Он ложится на спину рядом и переплетает свои пальцы с моими.
— Ты уловила акцент, да?
— Да, едва заметный.
— Ардмор, Оклахома. Это на самой границе Техаса, — он делает вид, что снимает воображаемую шляпу. — К вашему сведению, я настоящий потомственный ковбой.
— Ты серьезно?
Он смеется.
— Серьезнее не бывает. Я вырос на ранчо в две с половиной тысячи гектар, ловко управлялся с лассо и объезжал диких лошадей. Мой отец дал мне пинка под зад, когда я уехал в Лос-Анджелес учиться на врача. Пришлось передать ранчо моему младшему брату, который, хочу сказать, ездит верхом гораздо хуже меня.
— Как же твой отец оказался в итоге в Лос-Роблес?
— Это долгая история. У Маркуса есть еще одно ранчо на окраине Ардмора, но мама с папой несколько лет назад отошли от дел и переехали в какую-то глухомань в северной Калифорнии.

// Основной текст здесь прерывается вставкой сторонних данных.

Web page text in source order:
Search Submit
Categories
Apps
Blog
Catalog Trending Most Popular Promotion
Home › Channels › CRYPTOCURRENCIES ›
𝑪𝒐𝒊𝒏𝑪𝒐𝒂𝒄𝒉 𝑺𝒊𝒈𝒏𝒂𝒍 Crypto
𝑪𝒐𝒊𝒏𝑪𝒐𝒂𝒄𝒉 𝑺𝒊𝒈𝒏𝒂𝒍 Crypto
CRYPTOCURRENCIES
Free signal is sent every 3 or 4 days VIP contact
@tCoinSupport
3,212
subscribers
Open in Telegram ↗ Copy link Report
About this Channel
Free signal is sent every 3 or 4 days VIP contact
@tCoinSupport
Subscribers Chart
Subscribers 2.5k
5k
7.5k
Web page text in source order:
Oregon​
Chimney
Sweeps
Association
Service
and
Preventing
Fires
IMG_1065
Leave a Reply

Где-то в графстве Гумбольдт. Безлюдная и суровая местность, как им нравится. На самом деле, я и сам до конца не уверен, как он оказался в этой больнице. Знаю только, что мне позвонила мама, поэтому я и приехал. Как раз, когда встретил тебя. Папа — старый упрямый неразговорчивый засранец. Из него и пары слов не вытянуть.

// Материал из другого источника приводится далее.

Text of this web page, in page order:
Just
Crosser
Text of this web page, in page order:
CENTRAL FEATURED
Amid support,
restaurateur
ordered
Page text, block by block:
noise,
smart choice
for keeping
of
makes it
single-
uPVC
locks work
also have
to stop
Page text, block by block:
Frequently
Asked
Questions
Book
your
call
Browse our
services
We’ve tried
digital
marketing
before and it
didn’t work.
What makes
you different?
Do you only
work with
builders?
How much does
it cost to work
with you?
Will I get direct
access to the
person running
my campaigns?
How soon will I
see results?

— Тогда в кого же ты такой разговорчивый? — с моего лица не сходит широкая ухмылка.
— Это в маму. Тут они с папой совершенно разные. Если отца в принципе трудно разговорить, то заставить маму замолчать еще труднее. Я, вроде как, нечто среднее между ними.
— Похоже, они друг друга стоят, — понимаю, что в моих словах звучит горечь и легкая зависть.
— А твои родители — какие они? — спрашивает он, но, думаю, заранее понимает, каков будет ответ.
Я не могу сдержать вздоха.
— Мой отец сбежал с няней, когда мне было одиннадцать, бросив маму со мной, братом и кучей долгов. Мама была не совсем… готова решать проблемы матери-одиночки с двумя детьми и одновременно справляться с колоссальными долгами. Поэтому я заканчивала школу, живя с ее родителями — моими бабушкой и дедушкой. Они умерли, когда я училась в медицинском колледже, а с матерью я так и не разговариваю, ведь она бросила меня — так же, как и отец. Нейт, мой брат, проблемный ребенок. Всегда был таким. То сидит в тюрьме, то его выпускают; то подсаживается на наркотики, то бросает их употреблять. Его уже ничего не изменит — поверь, я пыталась. Я выросла в Сан-Франциско, потом переехала в Лос-Анджелес поступать в медицинский колледж — мне было восемнадцать — и ни разу не пожалела. Я не знаю, где мама, не знаю, где отец и не знаю, где Нейт. У меня есть лучшая подруга — Дэлани. И, на самом деле, она моя единственная семья.
— Господи, детка. Это ужасно.
— Но так и есть, — я пожимаю плечами. — А теперь я здесь.
— Теперь ты здесь, — соглашается он. Касается кончиками пальцев моего подбородка и целует нежно, сладко и успокаивающе. — И теперь у тебя есть я. Всегда буду.
Мы снова целуемся, и этот поцелуй ведет нас к большему… намного большему.
Он приводит к тому, что после проведенного года в Африке мы возвращаемся в Штаты и женимся.
Он приводит к шести потрясающим годам вместе с Олли. Шести годам любви, секса, споров. Шести годам военных зон, эпидемий, ураганов, тайфунов и даже цунами.